Tomaron fuerza segmentos de esas movilizaciones, como las pandillas, las barras bravas, el narco y, por sobre todo, el crimen organizado, cómodamente instalado desde las cárceles hasta los territorios vedados para la policía. Todas esas constituyen amenazas cotidianas que, reducida la pobreza, amenazan especialmente a las clases medias. Para ellas, no poder caminar de noche, limitar a sus familias, evitar ciertos barrios, fortificar sus casas, presenciar y callar, todo eso es igual a volver a la pobreza. La sombra de una noche peligrosa siempre tiene algo miserable.

Y luego están los entusiasmos del novus ordo, muchos de los cuales se expresaron en la fallida Convención Constitucional: la política de las identidades, el multiculturalismo, el etnonacionalismo, el decrecimiento, el asambleísmo. En conjunto, estas tendencias han transmitido la idea de que no existe un “nosotros”, sino una diversidad de grupos que jamás podrían entenderse entre sí. El filósofo Charles Taylor llamó a esto “inconmensurabilidad”, un mundo de exigencias de tales dimensiones, que resultan siempre incompatibles con las de otros. Así la política se convierte en confrontación. Cesa la posibilidad de la democracia.

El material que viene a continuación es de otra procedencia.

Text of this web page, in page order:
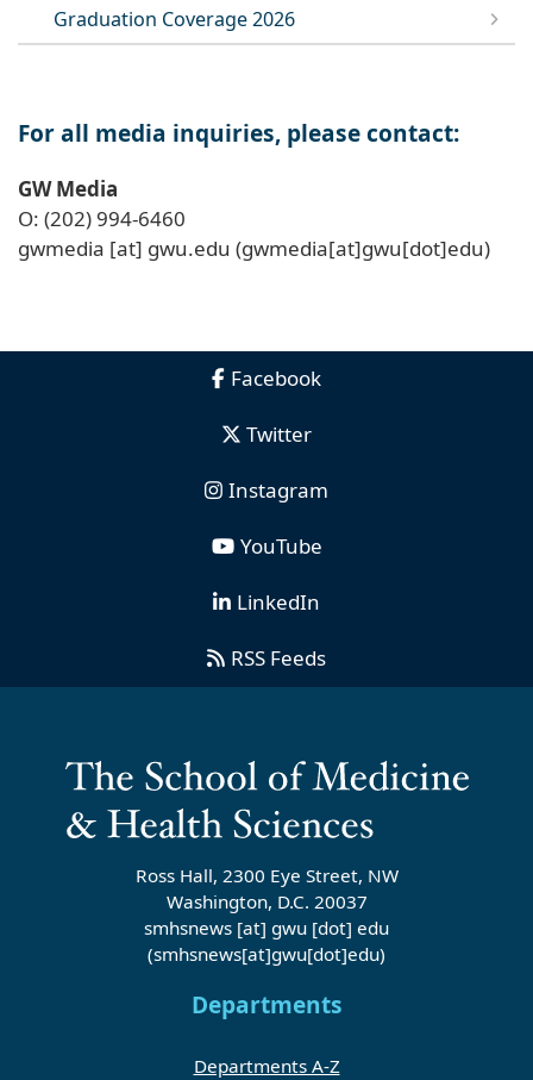
Graduation Coverage 2026
For all media inquiries, please contact:
GW Media
O: (202) 994-6460
gwmedia [at] gwu.edu (gwmedia[at]gwu[dot]edu)
Facebook
Twitter
Instagram
YouTube
LinkedIn
RSS Feeds
Ross Hall, 2300 Eye Street, NW
Washington, D.C. 20037
smhsnews [at] gwu [dot] edu
(smhsnews[at]gwu[dot]edu)
Departments
Departments A-Z

Eso es lo que parece haber percibido, oscuramente o no, la maciza mayoría que votó por el Rechazo en septiembre del 2022. Esa gente no aceptó desechar el “nosotros”, la “casa de todos” que la Convención no quiso construir. El problema es que el gobierno se matrimonió con esa Convención y, en el repaso histórico, parecerá probable que haya sido el error decisivo del gobierno de Boric, el quiebre de la bisagra, el momento después del cual no queda nada para confiar.

La expresión de este clima es la deriva de las hegemonías: el Partido Comunista en el oficialismo, el Partido Republicano en la oposición, partidos enojados por definición. Lo que está en medio de ambos puede ser importante, pero hasta ahora ha carecido de la capacidad de ofrecer confianza a la ancha clase media decepcionada. Hace 50 años, la derecha le ganó esa disputa a la izquierda mediante una revolución, una tragedia. Ahora lleva el curso de una comedia.